Neetsfoot went ahead—in other words, he sacrificed two weeks of his vacation in a dead silence, listening by Dicky’s bed while the child slept. Mrs. Aldous was in the grip of a nervous breakdown, so that her husband was present only half the time. But he bears witness—and so, at a later date, does an official stenographer—to what Dicky Aldous said, in what was eventually termed his “delirium.”
First, the child struggled left and right. It appeared to the detective that he was somehow trying to writhe away from something; that he was in the clutch of a nightmare. His temperature went up to 103 degrees, and then he said, “Look. This is the setup, you kids. The Pan keeps the engine running. Get that right from the start, Pan. Little Joe sticks a toothpick under the bell-push. I put the heat on. Okay? Okay!”
Lieutenant Neetsfoot knew what to make of this. The man who was called The Pan on account of his rigid face was driver for several gangsters; Little Joe Ricardo was a sort of assistant gunman who was trying to make the grade with the big mobs. The heat, as Neetsfoot construed it, was put on a union leader named M’Turk, for whose murder Rurik Duncan was tried but acquitted for lack of evidence.
M’Turk was shot down in his own doorway; the street was aroused less by the noise of the shot than by the constant ringing of M’Turk’s doorbell, under which somebody had stuck a toothpick.
But all this had happened at least eight years before Dicky Aldous was born.
“. . . And this I don’t quite get,” said Lieutenant Neetsfoot.

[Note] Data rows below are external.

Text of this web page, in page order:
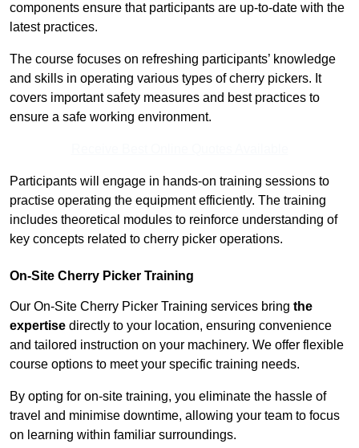
components ensure that participants are up-to-date with the
latest practices.
The course focuses on refreshing participants’ knowledge
and skills in operating various types of cherry pickers. It
covers important safety measures and best practices to
ensure a safe working environment.
Participants will engage in hands-on training sessions to
practise operating the equipment efficiently. The training
includes theoretical modules to reinforce understanding of
key concepts related to cherry picker operations.
On-Site Cherry Picker Training
Our On-Site Cherry Picker Training services bring the
expertise directly to your location, ensuring convenience
and tailored instruction on your machinery. We offer flexible
course options to meet your specific training needs.
By opting for on-site training, you eliminate the hassle of
travel and minimise downtime, allowing your team to focus
on learning within familiar surroundings.
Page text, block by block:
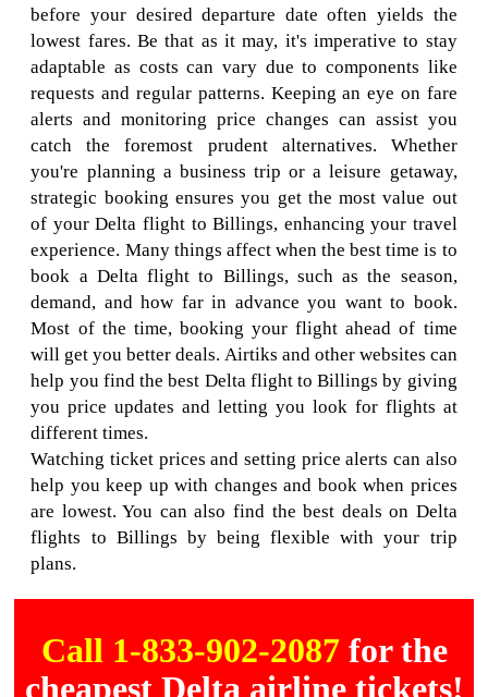
before your desired departure date often yields the
lowest fares. Be that as it may, it's imperative to stay
adaptable as costs can vary due to components like
requests and regular patterns. Keeping an eye on fare
alerts and monitoring price changes can assist you
catch the foremost prudent alternatives. Whether
you're planning a business trip or a leisure getaway,
strategic booking ensures you get the most value out
of your Delta flight to Billings, enhancing your travel
experience. Many things affect when the best time is to
book a Delta flight to Billings, such as the season,
demand, and how far in advance you want to book.
Most of the time, booking your flight ahead of time
will get you better deals. Airtiks and other websites can
help you find the best Delta flight to Billings by giving
you price updates and letting you look for flights at
different times.
Watching ticket prices and setting price alerts can also
help you keep up with changes and book when prices
are lowest. You can also find the best deals on Delta
flights to Billings by being flexible with your trip
plans.
Call 1-833-902-2087 for the
cheapest Delta airline tickets!

“There is something distinctly peculiar here,” Mr. Aldous said. “But I won’t have the child bothered.”
“I’m not bothering the child, Mr. Aldous, the child’s bothering me. Heaven’s my judge, I haven’t opened my mouth. Not even to smoke! The kid does all the talking, and Gregory takes it down on the machine. You can believe me when I tell you, there’s something funny here. Your little boy has gone into details about the M’Turk shooting; and this I can’t understand. Tell me, Mr. Aldous, do you remember the details of M’Turk?”